Naturally, one needn’t dwell solely on mortality—what should we do with the time we do have? I often begin my ethics courses by asking my students what would ultimately make their lives worthwhile. I’d like to ask them now: were your lives before this pause headed in the right direction? Should you change your major? Now that we are cut off from meeting in the flesh, how much of your life involved social interaction and was this is a good thing? When teaching Aristotle on friendship, I always ask my students if social networking and Skype can fulfill the “contact” which he asserts is the lifeblood of relationships. Some research among psychologists (adherents of “social presence theory”) are suggesting not, although we can consider the following weeks an experiment.

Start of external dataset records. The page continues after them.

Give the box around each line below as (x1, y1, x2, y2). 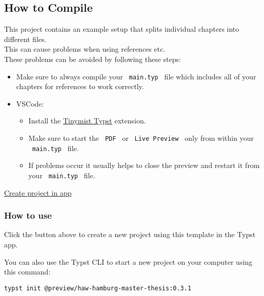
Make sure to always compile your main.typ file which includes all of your (16, 71, 256, 81)
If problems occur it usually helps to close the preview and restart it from (28, 160, 260, 171)
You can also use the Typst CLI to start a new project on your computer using (4, 256, 253, 267)
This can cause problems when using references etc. (4, 44, 166, 54)
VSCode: (16, 98, 44, 109)
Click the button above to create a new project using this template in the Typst (4, 229, 256, 240)
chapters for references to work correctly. (16, 81, 144, 92)
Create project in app (4, 187, 72, 198)
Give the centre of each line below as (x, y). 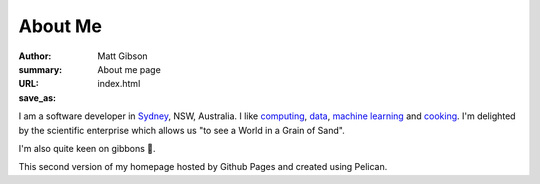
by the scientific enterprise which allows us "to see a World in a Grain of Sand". (181, 130)
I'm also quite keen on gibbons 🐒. (87, 148)
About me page (129, 69)
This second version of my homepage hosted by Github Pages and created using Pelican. (203, 167)
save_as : (37, 97)
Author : (35, 56)
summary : (40, 69)
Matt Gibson (123, 56)
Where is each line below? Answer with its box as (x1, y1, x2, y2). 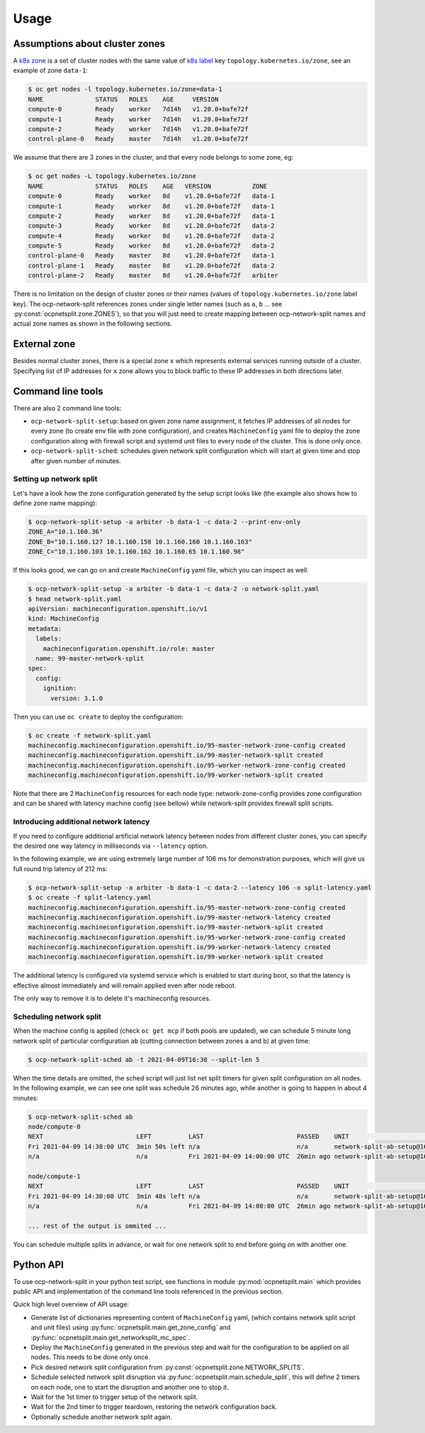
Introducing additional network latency (13, 817, 150, 826)
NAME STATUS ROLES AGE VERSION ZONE (28, 182, 268, 190)
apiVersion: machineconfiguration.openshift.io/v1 (28, 605, 208, 613)
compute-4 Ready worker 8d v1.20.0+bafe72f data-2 (28, 231, 275, 240)
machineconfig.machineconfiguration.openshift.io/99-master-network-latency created (28, 913, 331, 922)
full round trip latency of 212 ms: (13, 864, 108, 873)
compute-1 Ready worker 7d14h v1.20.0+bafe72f (28, 115, 249, 123)
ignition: (42, 685, 77, 692)
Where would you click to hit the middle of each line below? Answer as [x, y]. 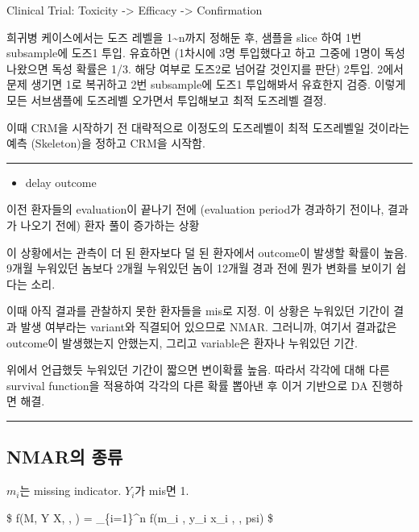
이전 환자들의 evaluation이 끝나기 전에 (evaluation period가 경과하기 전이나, [195, 209]
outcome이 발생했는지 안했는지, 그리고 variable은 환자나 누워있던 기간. [182, 342]
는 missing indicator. [71, 490]
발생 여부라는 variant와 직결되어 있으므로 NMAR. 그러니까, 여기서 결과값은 [209, 326]
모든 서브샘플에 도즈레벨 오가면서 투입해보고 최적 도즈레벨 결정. [167, 100]
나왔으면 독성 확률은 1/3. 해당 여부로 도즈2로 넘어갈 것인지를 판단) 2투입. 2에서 [205, 68]
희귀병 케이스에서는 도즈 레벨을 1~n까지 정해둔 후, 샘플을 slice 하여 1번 [184, 37]
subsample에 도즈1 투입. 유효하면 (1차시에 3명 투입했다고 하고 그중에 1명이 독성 [206, 53]
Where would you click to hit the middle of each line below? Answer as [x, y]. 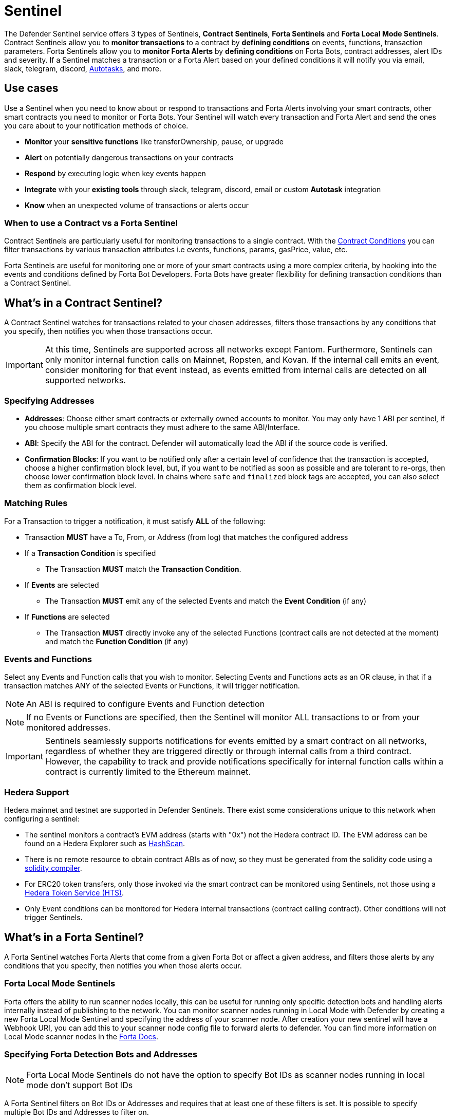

Camus saw plague as embodying (among other things) the random character of nature: “What’s natural is the microbe. All the rest—health, integrity, purity (if you like)—is a product of the human will, of a vigilance that must never falter.” Indeed, viruses are “stupid,” as philosopher Slavoj Žižek puts it: mechanically reproducing and incidentally killing thousands. However, the impressively quick scientific response to CoViD-19 reminds us of how effectively humans have conquered nature. The heroism of The Plague is found in the volunteers who, being aware of our common lot, wage a futile battle against death itself—bringing to mind the selfless deeds of countless admirable health workers (or even just good citizens embracing the isolation without grumble). On the other hand, some thinkers have drawn a less-secular lesson from natural catastrophes. For Rousseau, the Lisbon Earthquake was not proof of God’s indifference, much less nonexistence, but human hubris. He claimed we were not meant to live so closely packed (a question currently raised by areas hit hard by the current pandemic) and we should not expect nature to interrupt her routines for us. Some commentators are already looking beyond the pandemic to how our habits will be permanently changed—of course the wildlife farming industry, but also remote work, hygiene, travel, prioritizing medical care, population concentration, disaster preparedness, etc. And who can deny it is refreshing to see the pollution clear over the skies of China and Italy?
The fact we must obey historic isolation measures is not a good thing, but we can turn some of this mud into gold. In the age of Netflix and Skype, the distraction of everydayness may not even be stopped with quarantine. Instead of binge-watching a series or racing through a game, it might be worth slowing down and turning off the distractions while we still can.